START SUPPLIED DATA

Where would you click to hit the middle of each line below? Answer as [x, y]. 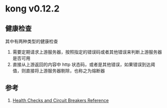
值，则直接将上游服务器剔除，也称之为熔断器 [59, 71]
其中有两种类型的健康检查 [32, 41]
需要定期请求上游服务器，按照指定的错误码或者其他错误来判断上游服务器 [87, 52]
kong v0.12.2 [32, 9]
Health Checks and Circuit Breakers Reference [60, 100]
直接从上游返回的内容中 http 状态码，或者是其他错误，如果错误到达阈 [84, 64]
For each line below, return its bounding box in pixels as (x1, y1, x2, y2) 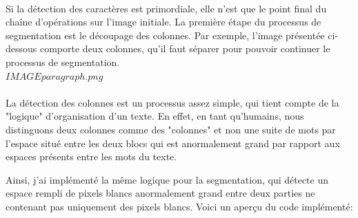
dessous (6, 41, 37, 56)
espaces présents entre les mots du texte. (6, 149, 177, 164)
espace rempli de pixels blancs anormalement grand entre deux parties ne (6, 186, 315, 200)
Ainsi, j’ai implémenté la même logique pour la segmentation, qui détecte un (6, 172, 329, 186)
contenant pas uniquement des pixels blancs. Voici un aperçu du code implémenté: (6, 199, 353, 213)
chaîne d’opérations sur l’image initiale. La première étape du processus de (6, 14, 321, 29)
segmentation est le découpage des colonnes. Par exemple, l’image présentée (6, 28, 325, 42)
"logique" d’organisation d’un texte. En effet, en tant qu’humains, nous (6, 109, 304, 123)
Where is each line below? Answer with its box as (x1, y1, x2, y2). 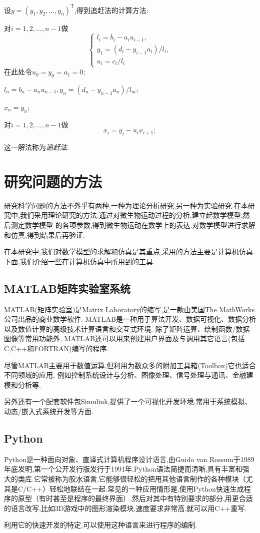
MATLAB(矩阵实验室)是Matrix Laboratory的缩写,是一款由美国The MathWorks (4, 304, 254, 314)
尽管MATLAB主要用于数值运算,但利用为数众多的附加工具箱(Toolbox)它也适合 (4, 360, 256, 370)
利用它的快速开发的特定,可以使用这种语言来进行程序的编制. (4, 520, 197, 530)
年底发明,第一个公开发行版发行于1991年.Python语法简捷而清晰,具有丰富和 (4, 464, 242, 474)
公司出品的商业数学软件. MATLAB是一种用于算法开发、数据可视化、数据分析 (4, 314, 256, 324)
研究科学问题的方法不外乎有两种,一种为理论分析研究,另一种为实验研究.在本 (4, 200, 248, 210)
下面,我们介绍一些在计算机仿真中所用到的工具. (4, 256, 155, 266)
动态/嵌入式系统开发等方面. (4, 406, 93, 416)
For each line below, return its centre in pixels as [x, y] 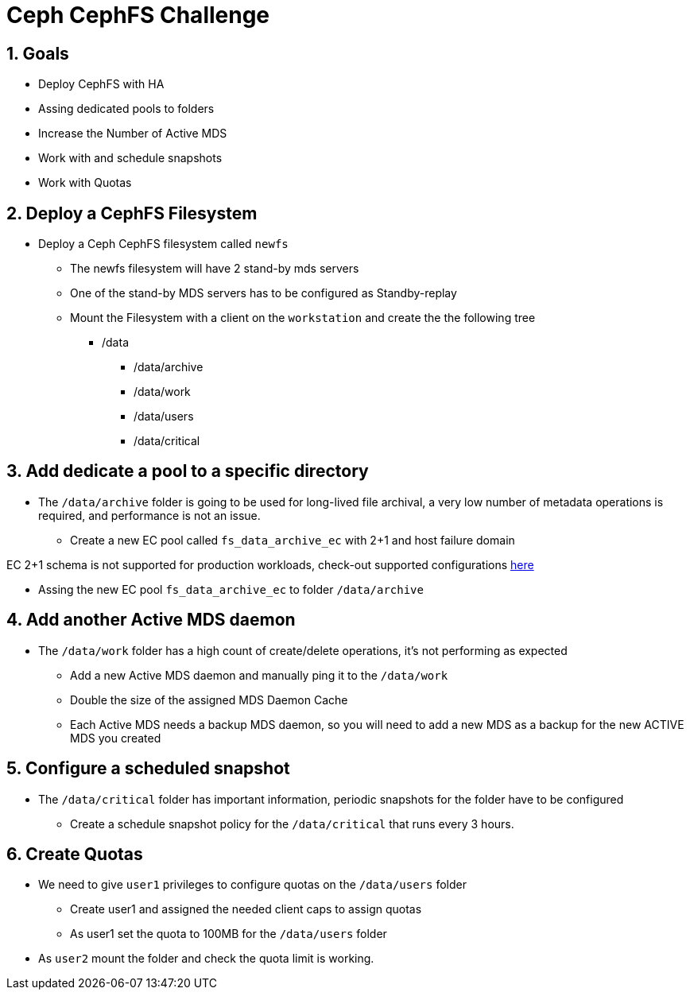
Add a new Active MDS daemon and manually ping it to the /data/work [259, 675]
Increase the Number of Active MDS [133, 134]
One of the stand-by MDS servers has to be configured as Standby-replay [264, 293]
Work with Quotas [85, 183]
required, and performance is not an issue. [149, 515]
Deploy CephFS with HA [101, 84]
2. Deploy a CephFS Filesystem [132, 213]
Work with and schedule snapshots [130, 158]
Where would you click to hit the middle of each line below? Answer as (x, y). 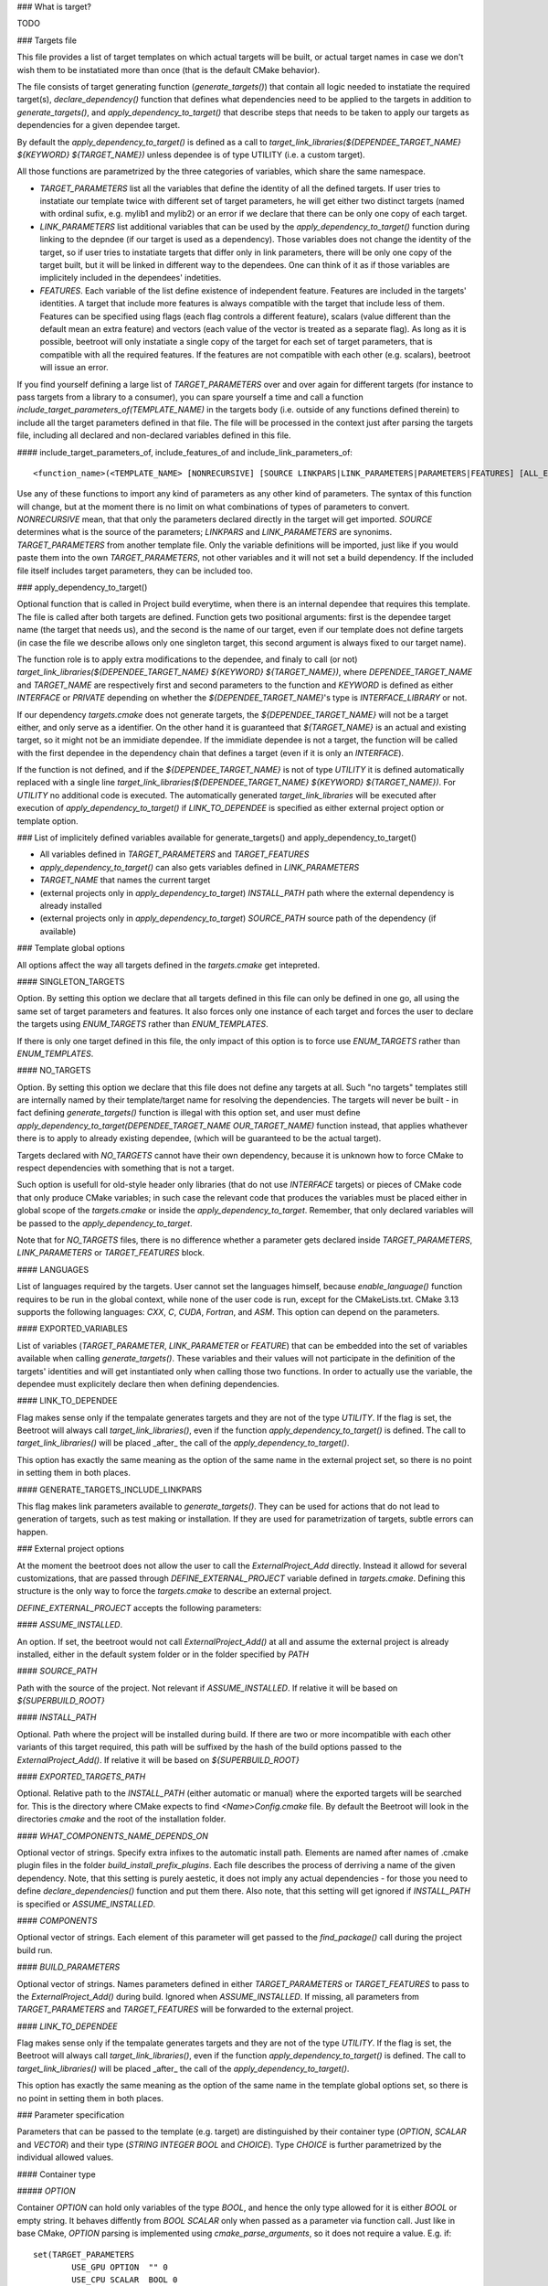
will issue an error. (74, 368)
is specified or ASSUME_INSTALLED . (86, 1904)
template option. (47, 821)
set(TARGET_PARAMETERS (84, 2254)
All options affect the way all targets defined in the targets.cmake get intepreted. (168, 965)
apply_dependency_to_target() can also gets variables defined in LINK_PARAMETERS (200, 867)
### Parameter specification (71, 2115)
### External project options (71, 1549)

END SUPPLIED DATA

WHAT TO PRODUCE:
State how many lines of the listing include "blancs", and write nothing else.

TASK OUTPUT:
2